Archive for June 14th, 2022

Bronze Age hits keep coming at Sanxingdui

Tuesday, June 14th, 2022

The spectacular hits just keep coming in the excavation of sacrificial pits 7 and 8 at the Sanxingdui Bronze Age archaeological site in Guanghan City, Sichuan Province, southwest China. At least 10 of the artifacts unearthed are one-of-a-kind. Highlights among the most recent finds include a bronze altar, a box containing a large piece of jade and a sculpture five feet high that is the first artifact of its kind ever discovered at the site.

Nearly 13,000 objects made of bronze, gold, jade and ivory have been found thus far since excavation of the six sacrificial pits began in 2020. The vast majority of the artifacts were deliberately broken and bear marks from having been struck and burned before burial. Only 2,400 artifacts of the 13,000 were discovered intact. The archaeological team plans to make copies of the objects and experiment with different destruction and burning approaches to see how the ancient Shu people of the Yangtze River civilization decommissioned the Sanxingdui artifacts for sacrifice 3,100 years ago.

Speaking of which, four of the sacrificial pits (3,4, 7 and 8) have now been conclusively dated to the late Shang Dynasty (1600-1046 B.C.). Carbon-14 analysis of 200 samples taken from the pits returned a tight date range for the burial ages of between 1,131 B.C. and 1,012 B.C. Pits 5 and 6 are older, but still late in the Shang Dynasty. The excavation of pit No. 7 is almost complete. The excavation of pit 8 is about halfway done. The most recent finds come from these two pits.

The exquisitely-crafted bronze altar was unearthed this weekend from Pit No. 8. It is approximately three feet high and consists of a platform base with openwork decoration with a top section decorated with bronze mythical creatures in a sacrificial scene. The two pieces were found separately. The upper part was recovered on Saturday, June 11th, and the base emerged the next day.

The bronze five-foot bronze sculpture was also found in Pit No. 8. It was cast in three parts that were then welded together. The central section features an anthropomorphic head with bulging eyes and tusks on a snake body. (Human-headed snake figures are characteristic of the Shu culture.) The figure is positioned head-down, his raised hands holding the lower section: an urn-shaped wine vessel (lei) on a square base. The uppermost section is a zun, a trumpet-shaped drinking vessel, painted vermillion. The complex iconography attests to a mythological world dense with characters and imagery.

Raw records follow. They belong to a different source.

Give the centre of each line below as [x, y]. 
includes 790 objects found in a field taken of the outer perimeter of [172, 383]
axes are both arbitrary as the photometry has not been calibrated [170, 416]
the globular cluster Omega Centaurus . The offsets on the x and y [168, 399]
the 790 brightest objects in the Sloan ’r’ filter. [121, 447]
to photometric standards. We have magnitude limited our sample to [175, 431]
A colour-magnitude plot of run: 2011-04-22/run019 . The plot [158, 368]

Another unique object was discovered in pit No. 7: a bronze box with tortoise shell-shaped lattice lids hinged together on one side that encased a large piece of green jade. The box has handles in the shape of dragon heads and two or three bronze streamers that look like realistic ties. Microtrace analysis revealed that the box was originally wrapped in silk.

Most of the objects recovered from pit No. 7 are smaller pieces, but no less artfully crafted. One piece found in the northeast corner of the pit this March was a paper-thin folded sheet of bronze. Literally paper-thin; the same thickness as a sheet of A4 paper. Ancient bronze craftsmen in China often cast objects by creating two opposing clay moulds and then pouring the bronze into the gap between them, which is why most of the Sanxingdui bronzes were very thick. The folded bronze paper cannot have been produced using this technology. Archaeologists will have to do a metallurgic analysis of it (and other fragments of thin bronze found in pit 7) to determine how it was made. Right now the preliminary speculation is that it was forged.

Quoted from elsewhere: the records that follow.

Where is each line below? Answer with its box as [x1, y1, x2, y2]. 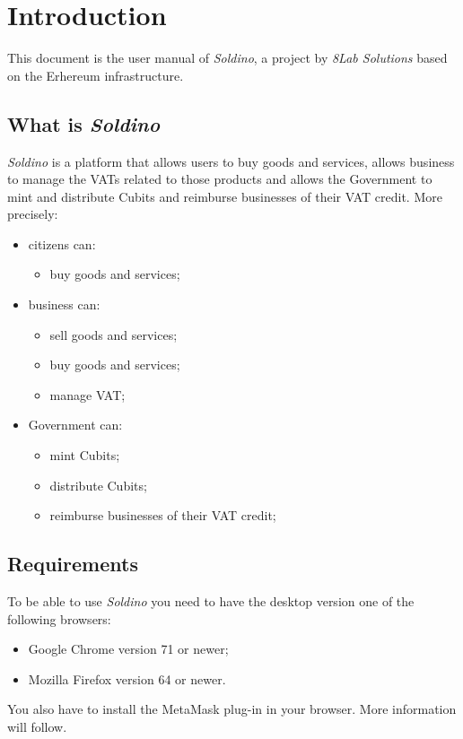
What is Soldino [7, 109, 161, 137]
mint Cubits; [49, 446, 120, 465]
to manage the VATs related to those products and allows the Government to [7, 170, 432, 188]
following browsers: [7, 609, 111, 628]
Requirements [7, 550, 138, 578]
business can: [28, 295, 100, 314]
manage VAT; [49, 385, 126, 404]
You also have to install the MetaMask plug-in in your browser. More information [7, 700, 457, 718]
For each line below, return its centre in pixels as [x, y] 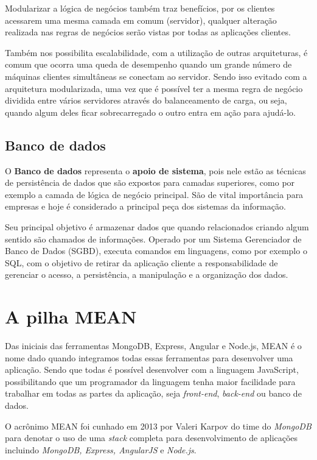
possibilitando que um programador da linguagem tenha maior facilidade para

Sichuan has begun construction of a new museum in  Guanghan City to house, secure and study these remarkable archaeological materials. It is being built right next to the sacrificial pits and the current museum which is no longer adequate to house the massive collection of objects. The new museum will cover 55,000 square meters, five times the size of the current museum, making it the largest single museum building in southwestern China. It is expected to be completed in October 2023.